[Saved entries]
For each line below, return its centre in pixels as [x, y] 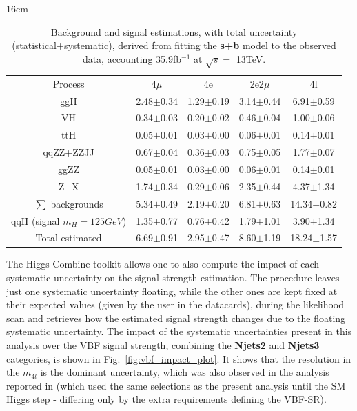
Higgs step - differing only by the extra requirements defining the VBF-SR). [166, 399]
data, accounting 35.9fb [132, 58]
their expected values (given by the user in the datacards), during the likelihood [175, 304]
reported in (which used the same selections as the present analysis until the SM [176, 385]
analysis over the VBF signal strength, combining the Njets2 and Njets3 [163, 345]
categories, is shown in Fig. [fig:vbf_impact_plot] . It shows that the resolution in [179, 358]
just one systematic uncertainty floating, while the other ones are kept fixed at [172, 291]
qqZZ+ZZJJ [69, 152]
--
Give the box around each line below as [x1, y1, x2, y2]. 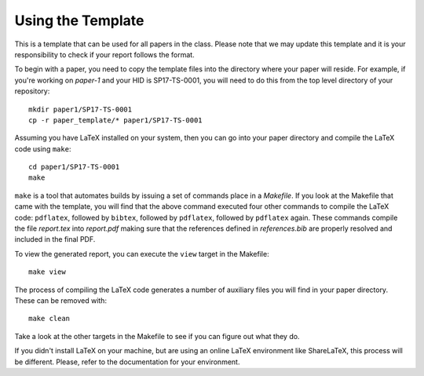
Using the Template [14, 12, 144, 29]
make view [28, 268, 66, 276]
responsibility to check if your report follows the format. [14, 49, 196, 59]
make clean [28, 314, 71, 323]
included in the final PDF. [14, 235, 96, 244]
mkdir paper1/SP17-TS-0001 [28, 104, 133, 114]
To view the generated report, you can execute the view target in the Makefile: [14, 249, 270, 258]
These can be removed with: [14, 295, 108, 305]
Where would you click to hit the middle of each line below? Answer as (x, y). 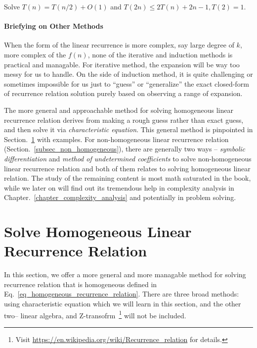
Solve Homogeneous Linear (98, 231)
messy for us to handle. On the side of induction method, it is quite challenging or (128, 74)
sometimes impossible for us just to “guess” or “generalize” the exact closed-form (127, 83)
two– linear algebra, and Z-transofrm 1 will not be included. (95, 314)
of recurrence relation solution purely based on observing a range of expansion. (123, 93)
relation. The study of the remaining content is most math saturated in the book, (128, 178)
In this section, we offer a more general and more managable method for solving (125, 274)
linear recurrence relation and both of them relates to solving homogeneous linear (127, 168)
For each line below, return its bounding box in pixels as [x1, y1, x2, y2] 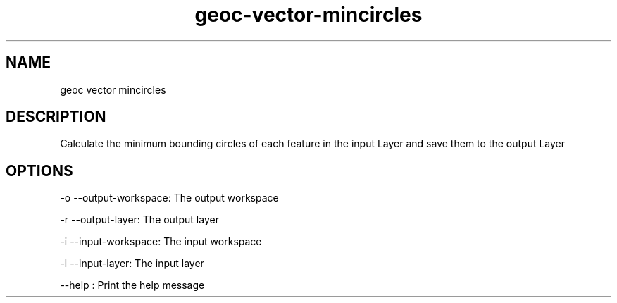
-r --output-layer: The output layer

* _EXERCISE INSTRUCTIONS_
In the entries above, work out how many lines contain the string "analysis", and give only that number.

* _ANSWER SPACE_
2